MCMC methods for wavelet representations in single index models

Abstract

Single index models are a special type of nonlinear regression model that are partially linear and play an important role in fields that employ multidimensional regression models. A wavelet series is thought of as a good approximation to any function in the space. There are two ways to represent the function: one in which all wavelet coefficients are used in the series, and another that allows for shrinkage rules. We propose posterior inference for the two wavelet representations of the function.

To implement posterior inference, we define a hierarchial (mixture) prior model on the scaling(wavelet) coefficients. Since from the two representations a non-zero coefficient has information about the features of the function at a certain scale and location, a prior model for the coefficient should depend on its resolution level. In wavelet shrinkage rules we use "pseudo-priors" for a zero coefficient.

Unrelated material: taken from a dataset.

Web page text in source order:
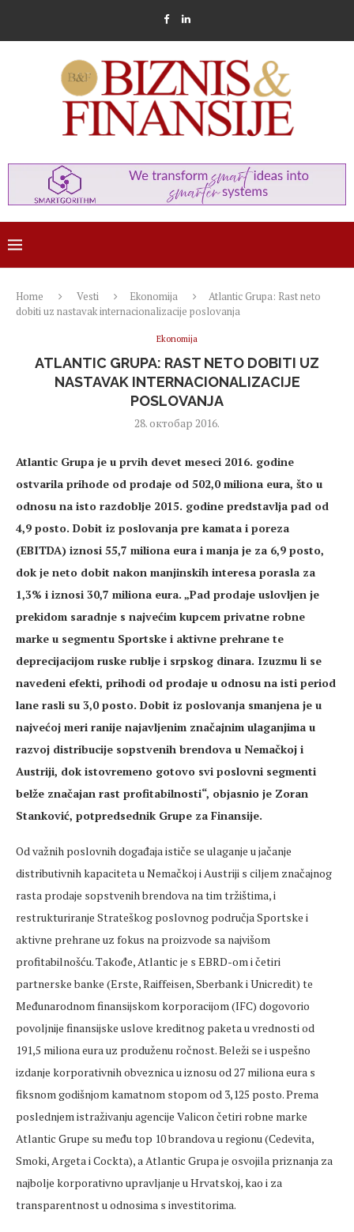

In single index models a direction theta affects estimates of the function. Transforming theta to a spherical polar coordinate is a convenient way of imposing the constraint. The posterior distribution of the direction is unknown and we employ a Metropolis algorithm and an independence sampler, which require a proposal distribution. A normal distribution is proposed as the proposal distribution for the direction. We introduce ways to choose its mode (mean) using the independence sampler.

For Monte Carlo simulations and real data we compare performances of the Metropolis algorithm and independence samplers for the direction and two functions: the cosine function is represented only by the smooth part in the wavelet series and the Doppler function is represented by both smooth and detail parts of the series.